### EXERCISE DETAILS
Each record is to be printed again exactly, though not its pictures.

### ENTRIES PROVIDED
======

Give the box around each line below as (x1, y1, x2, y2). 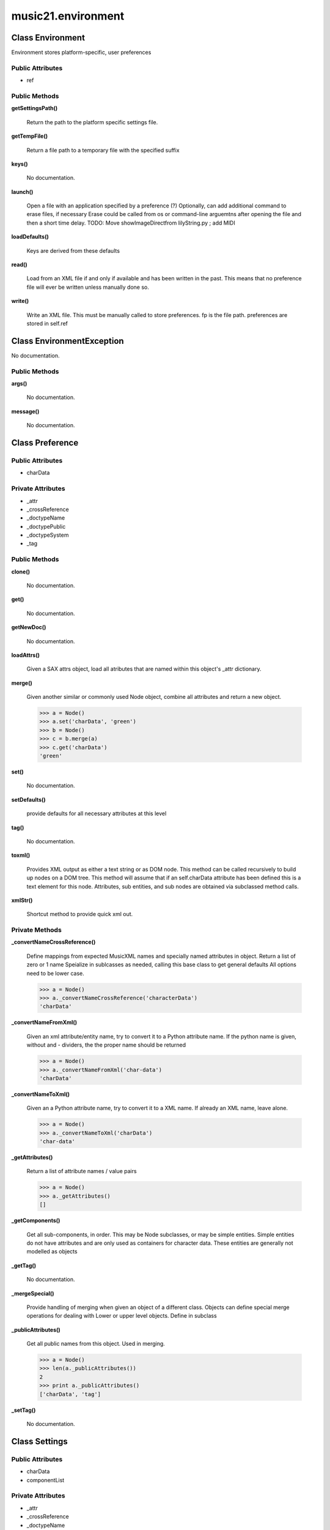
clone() (11, 568, 31, 575)
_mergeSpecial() (11, 1289, 54, 1297)
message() (11, 408, 40, 415)
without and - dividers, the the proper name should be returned (26, 1041, 186, 1049)
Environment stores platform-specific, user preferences (11, 49, 152, 56)
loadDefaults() (11, 233, 49, 241)
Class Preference (11, 438, 79, 448)
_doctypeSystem (26, 531, 69, 539)
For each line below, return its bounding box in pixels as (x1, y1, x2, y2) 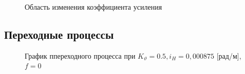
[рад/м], (216, 50, 241, 61)
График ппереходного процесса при (25, 50, 136, 61)
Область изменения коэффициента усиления (25, 2, 162, 12)
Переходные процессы (4, 26, 114, 42)
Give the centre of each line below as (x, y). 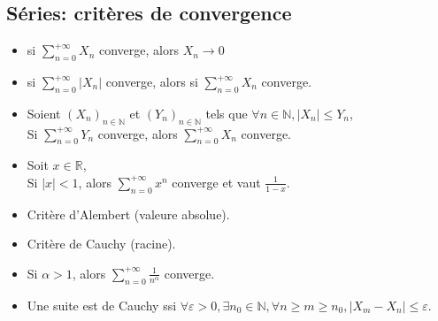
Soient (44, 113)
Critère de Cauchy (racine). (101, 244)
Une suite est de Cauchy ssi (102, 305)
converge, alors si (152, 81)
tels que (227, 113)
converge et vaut (216, 182)
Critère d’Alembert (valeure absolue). (128, 214)
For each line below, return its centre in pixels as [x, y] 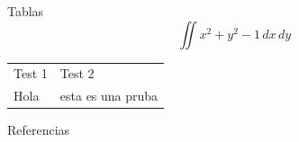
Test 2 [77, 73]
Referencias [39, 130]
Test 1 [31, 73]
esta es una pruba [109, 96]
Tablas [26, 11]
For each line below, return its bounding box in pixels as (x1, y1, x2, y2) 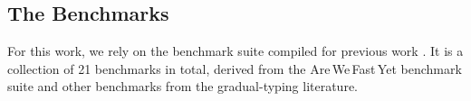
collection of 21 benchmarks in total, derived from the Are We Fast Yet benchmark (7, 59, 462, 78)
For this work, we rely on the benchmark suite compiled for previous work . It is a (7, 41, 464, 60)
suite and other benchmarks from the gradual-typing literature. (7, 77, 359, 96)
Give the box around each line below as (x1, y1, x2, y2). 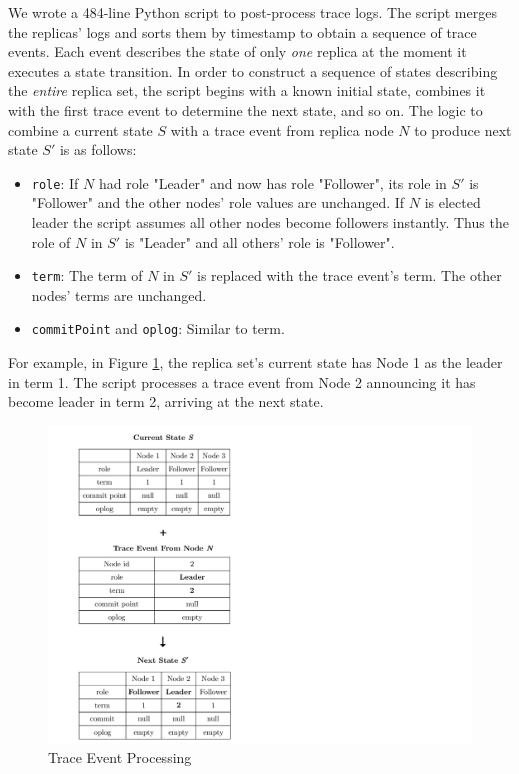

======

### REPLY
Give the box around each line below as (x1, y1, x2, y2). 
clone() (11, 568, 31, 575)
_mergeSpecial() (11, 1289, 54, 1297)
message() (11, 408, 40, 415)
without and - dividers, the the proper name should be returned (26, 1041, 186, 1049)
Environment stores platform-specific, user preferences (11, 49, 152, 56)
loadDefaults() (11, 233, 49, 241)
Class Preference (11, 438, 79, 448)
_doctypeSystem (26, 531, 69, 539)
For each line below, return its bounding box in pixels as (x1, y1, x2, y2) 
[рад/м], (216, 50, 241, 61)
График ппереходного процесса при (25, 50, 136, 61)
Область изменения коэффициента усиления (25, 2, 162, 12)
Переходные процессы (4, 26, 114, 42)
Give the centre of each line below as (x, y). 
Soient (44, 113)
Critère de Cauchy (racine). (101, 244)
Une suite est de Cauchy ssi (102, 305)
converge, alors si (152, 81)
tels que (227, 113)
converge et vaut (216, 182)
Critère d’Alembert (valeure absolue). (128, 214)
For each line below, return its centre in pixels as [x, y] 
Test 2 [77, 73]
Referencias [39, 130]
Test 1 [31, 73]
esta es una pruba [109, 96]
Tablas [26, 11]
For each line below, return its bounding box in pixels as (x1, y1, x2, y2) 
collection of 21 benchmarks in total, derived from the Are We Fast Yet benchmark (7, 59, 462, 78)
For this work, we rely on the benchmark suite compiled for previous work . It is a (7, 41, 464, 60)
suite and other benchmarks from the gradual-typing literature. (7, 77, 359, 96)
Give the box around each line below as (x1, y1, x2, y2). 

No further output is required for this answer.